→ HOW TO COMPLETE THIS TASK
In the data below, how many lines contain the string "stack"? Reply with the number only.

→ ENTRIES PROVIDED

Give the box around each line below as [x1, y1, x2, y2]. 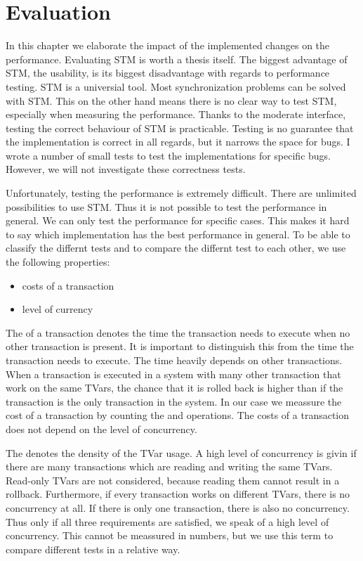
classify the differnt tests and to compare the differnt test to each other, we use [6, 240, 346, 255]
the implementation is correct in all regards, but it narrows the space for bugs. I [6, 134, 350, 149]
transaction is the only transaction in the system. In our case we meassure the [6, 394, 342, 408]
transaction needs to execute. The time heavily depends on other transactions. [6, 353, 343, 367]
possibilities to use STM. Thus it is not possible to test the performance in [6, 199, 327, 214]
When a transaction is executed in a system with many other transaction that [6, 366, 341, 381]
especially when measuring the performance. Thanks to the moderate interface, [6, 107, 346, 122]
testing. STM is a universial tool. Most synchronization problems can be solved [6, 79, 346, 93]
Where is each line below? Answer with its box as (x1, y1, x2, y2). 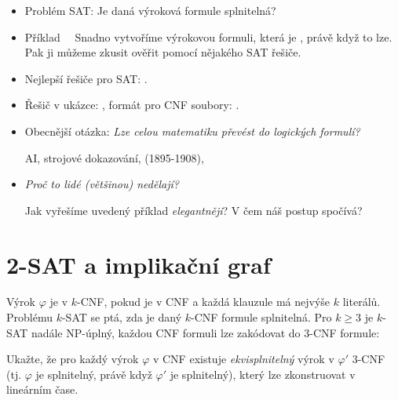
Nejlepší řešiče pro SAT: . (24, 70, 148, 86)
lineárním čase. (6, 381, 79, 398)
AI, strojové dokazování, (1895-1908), (24, 149, 204, 165)
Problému (6, 309, 53, 325)
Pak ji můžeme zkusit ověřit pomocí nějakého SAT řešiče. (24, 44, 301, 60)
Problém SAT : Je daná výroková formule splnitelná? (24, 2, 276, 18)
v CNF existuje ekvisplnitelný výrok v (152, 351, 334, 367)
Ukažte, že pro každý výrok (6, 351, 139, 367)
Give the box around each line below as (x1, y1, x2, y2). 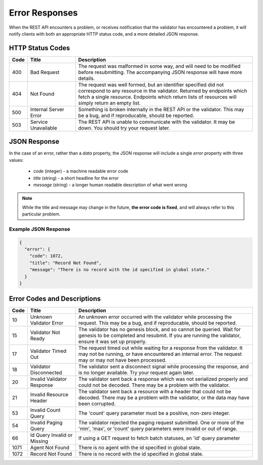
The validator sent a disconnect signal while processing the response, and (78, 363, 249, 370)
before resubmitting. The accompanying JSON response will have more (78, 69, 243, 76)
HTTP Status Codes (9, 44, 70, 52)
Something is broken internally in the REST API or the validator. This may (78, 106, 244, 113)
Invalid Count (30, 407, 61, 414)
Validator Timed (30, 348, 67, 354)
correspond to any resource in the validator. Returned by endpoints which (78, 87, 247, 94)
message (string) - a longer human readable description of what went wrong (33, 182, 188, 188)
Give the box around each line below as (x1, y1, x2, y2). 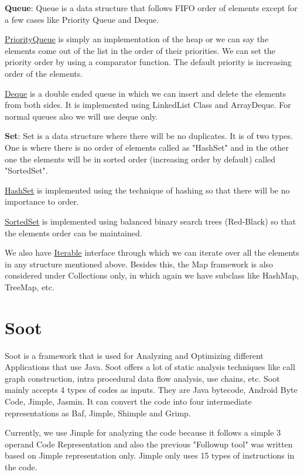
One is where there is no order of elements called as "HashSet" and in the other (5, 141, 289, 153)
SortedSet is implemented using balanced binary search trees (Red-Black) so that (5, 215, 296, 227)
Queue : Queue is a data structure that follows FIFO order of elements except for (5, 2, 298, 13)
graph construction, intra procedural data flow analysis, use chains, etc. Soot (5, 372, 280, 384)
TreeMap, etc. (5, 280, 54, 293)
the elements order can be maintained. (5, 226, 142, 239)
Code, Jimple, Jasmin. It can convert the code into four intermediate (5, 395, 252, 407)
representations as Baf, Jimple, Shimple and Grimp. (5, 406, 191, 419)
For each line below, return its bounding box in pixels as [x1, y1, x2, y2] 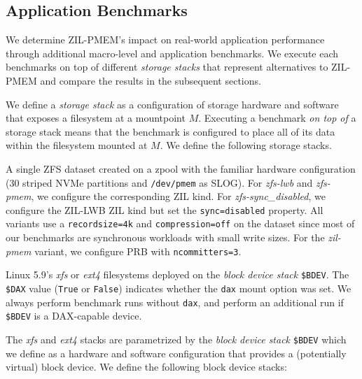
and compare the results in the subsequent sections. [40, 73, 261, 87]
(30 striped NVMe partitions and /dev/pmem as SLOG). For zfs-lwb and [6, 175, 313, 189]
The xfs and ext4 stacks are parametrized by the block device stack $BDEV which [6, 331, 347, 346]
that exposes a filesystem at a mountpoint [6, 110, 186, 125]
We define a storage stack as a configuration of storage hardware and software [6, 96, 339, 111]
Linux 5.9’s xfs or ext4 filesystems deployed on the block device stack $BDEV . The [6, 267, 349, 282]
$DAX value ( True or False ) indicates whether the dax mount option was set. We [6, 281, 351, 296]
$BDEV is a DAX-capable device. [6, 308, 142, 323]
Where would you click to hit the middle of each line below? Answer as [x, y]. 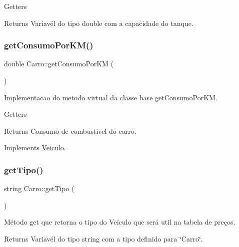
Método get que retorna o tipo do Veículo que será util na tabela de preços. [120, 222]
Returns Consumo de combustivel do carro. [70, 130]
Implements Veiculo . [35, 147]
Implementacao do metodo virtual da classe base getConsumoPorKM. [111, 97]
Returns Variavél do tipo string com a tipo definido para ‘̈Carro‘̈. [103, 238]
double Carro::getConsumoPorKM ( [59, 64]
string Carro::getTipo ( [39, 188]
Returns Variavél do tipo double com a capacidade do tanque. [99, 23]
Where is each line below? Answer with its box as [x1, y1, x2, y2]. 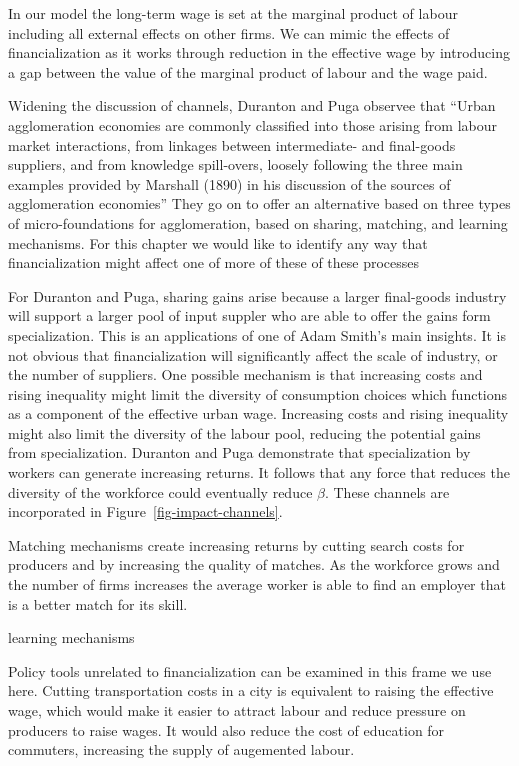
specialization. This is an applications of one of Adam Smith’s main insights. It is [8, 324, 507, 345]
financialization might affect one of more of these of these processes [8, 252, 420, 273]
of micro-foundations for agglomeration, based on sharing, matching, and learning [8, 212, 508, 233]
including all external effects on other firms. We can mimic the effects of [8, 22, 450, 43]
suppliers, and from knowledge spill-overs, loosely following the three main [8, 154, 463, 175]
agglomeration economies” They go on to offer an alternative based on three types [8, 193, 511, 214]
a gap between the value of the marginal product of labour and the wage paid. [8, 61, 488, 82]
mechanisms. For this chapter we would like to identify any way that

→ PROBLEM SOLUTION
3